START Dataset excerpts

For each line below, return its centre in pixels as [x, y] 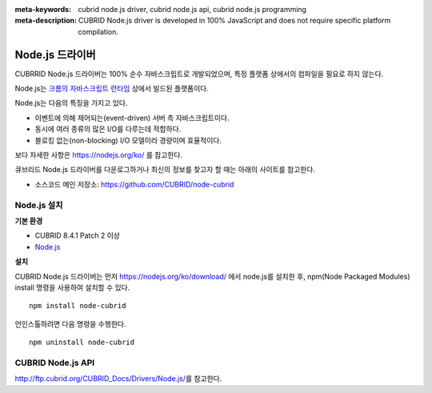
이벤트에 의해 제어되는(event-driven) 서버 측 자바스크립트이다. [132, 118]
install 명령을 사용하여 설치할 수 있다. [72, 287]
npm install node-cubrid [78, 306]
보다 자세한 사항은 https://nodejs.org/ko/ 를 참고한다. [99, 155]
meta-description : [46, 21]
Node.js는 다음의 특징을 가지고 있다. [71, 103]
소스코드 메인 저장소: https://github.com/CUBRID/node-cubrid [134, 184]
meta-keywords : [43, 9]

END Dataset excerpts
START Dataset excerpts

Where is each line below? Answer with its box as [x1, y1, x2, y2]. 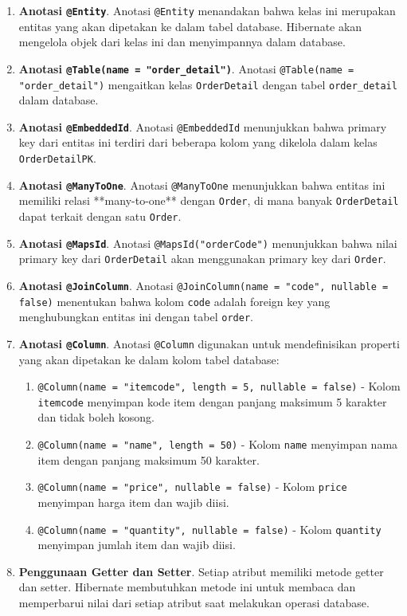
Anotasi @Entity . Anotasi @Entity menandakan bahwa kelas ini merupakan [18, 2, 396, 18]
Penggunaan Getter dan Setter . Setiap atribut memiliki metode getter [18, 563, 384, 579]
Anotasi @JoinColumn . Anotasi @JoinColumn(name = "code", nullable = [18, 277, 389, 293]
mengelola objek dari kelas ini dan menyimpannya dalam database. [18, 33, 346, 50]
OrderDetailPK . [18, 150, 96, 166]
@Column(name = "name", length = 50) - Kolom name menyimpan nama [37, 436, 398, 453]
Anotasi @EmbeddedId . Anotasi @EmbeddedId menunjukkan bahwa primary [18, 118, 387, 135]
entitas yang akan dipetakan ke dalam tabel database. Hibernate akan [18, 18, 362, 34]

END Dataset excerpts
START Dataset excerpts

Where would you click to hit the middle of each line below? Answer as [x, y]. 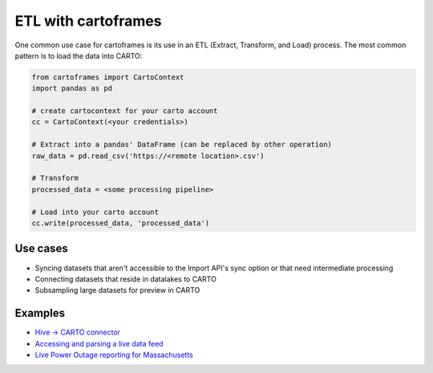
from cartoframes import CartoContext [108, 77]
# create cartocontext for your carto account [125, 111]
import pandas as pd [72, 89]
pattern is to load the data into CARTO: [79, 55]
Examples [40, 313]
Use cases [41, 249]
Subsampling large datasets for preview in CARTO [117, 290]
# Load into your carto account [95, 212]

END Dataset excerpts

Going through the entries above, count the lines with the word "database". Give only the result.

**Response for this exercise:** 2